観光庁は国土交通省の外局として設置され、政府が目指す「観光立国」の推進役として、観光振興を図り、諸外国との交渉などにも当たる。日本への外国人旅行者を二〇二〇年に現在の二倍以上の二千万人に増やすのが目標だ。
現状では、外国人旅行者の行き先の七割が三大都市圏だという。これに対し本保長官は「地方の割合を四割以上にしたい」などと語り、地方の観光振興を重視する意向を強調した。

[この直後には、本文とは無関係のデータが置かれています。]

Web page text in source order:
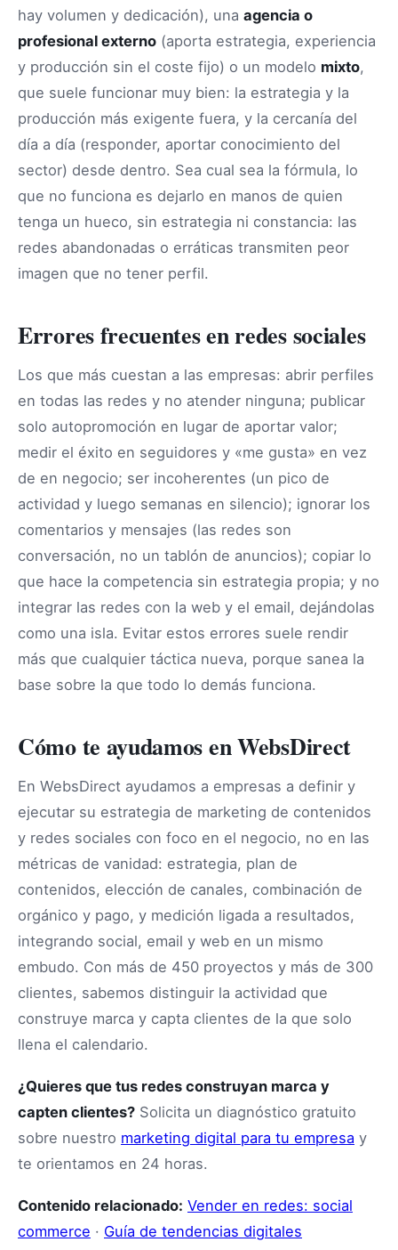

観光に地域振興を委ねる地方は多い。観光庁の発足は歓迎すべきとも思えるが、「国内の観光振興はやめていただきたい」と、政府の地方分権改革推進委員会で西尾勝委員長代理がくぎを刺した。
「余計なことをやってまた仕事を増やすだけ」というのだ。観光振興は県や市町村に任せ、観光庁はビザ発給の条件緩和など国しかできない課題に専念すべきだと主張している。
なるほど、これまでも地方の振興のためだとして国が補助金などで自治体への関与を強めてきた。それが、地方の自主性を奪ったなどと問題視され、地方分権が叫ばれている。いつか来た道に戻らずに振興を図るよう、観光庁の仕事ぶりが問われる。